(YOUR INSTRUCTIONS) Copy out each line of the listing that has the word "chain" in it.

- Opening Delimiter -

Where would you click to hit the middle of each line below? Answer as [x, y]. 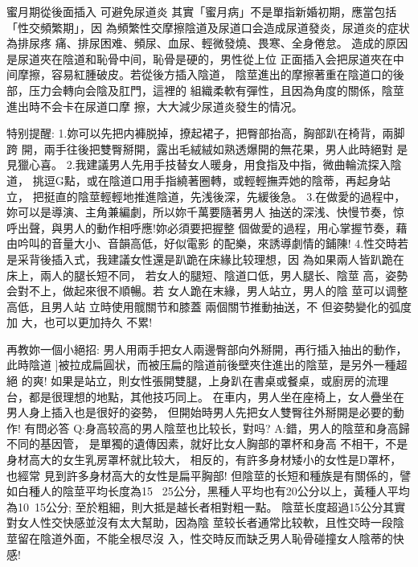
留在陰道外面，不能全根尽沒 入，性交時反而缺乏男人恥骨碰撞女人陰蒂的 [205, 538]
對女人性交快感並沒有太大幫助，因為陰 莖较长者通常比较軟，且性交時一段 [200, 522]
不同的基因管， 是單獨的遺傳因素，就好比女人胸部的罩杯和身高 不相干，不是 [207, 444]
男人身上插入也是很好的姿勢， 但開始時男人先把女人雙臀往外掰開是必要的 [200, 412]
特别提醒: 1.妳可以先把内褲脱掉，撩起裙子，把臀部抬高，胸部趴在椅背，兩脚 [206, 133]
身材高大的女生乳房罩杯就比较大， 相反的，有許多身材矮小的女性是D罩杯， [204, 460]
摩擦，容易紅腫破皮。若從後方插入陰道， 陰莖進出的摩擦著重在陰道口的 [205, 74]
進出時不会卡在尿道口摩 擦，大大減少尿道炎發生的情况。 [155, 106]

- Closing Delimiter -
- Opening Delimiter -

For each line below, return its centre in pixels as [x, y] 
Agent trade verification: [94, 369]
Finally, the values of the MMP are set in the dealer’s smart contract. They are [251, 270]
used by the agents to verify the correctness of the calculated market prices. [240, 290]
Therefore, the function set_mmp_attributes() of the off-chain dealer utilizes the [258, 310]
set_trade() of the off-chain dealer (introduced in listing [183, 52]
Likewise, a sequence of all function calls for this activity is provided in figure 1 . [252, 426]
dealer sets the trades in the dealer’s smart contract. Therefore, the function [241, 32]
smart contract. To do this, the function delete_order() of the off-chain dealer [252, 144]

- Closing Delimiter -

(RESPONSE)
Therefore, the function set_mmp_attributes() of the off-chain dealer utilizes the [258, 310]
set_trade() of the off-chain dealer (introduced in listing [183, 52]
smart contract. To do this, the function delete_order() of the off-chain dealer [252, 144]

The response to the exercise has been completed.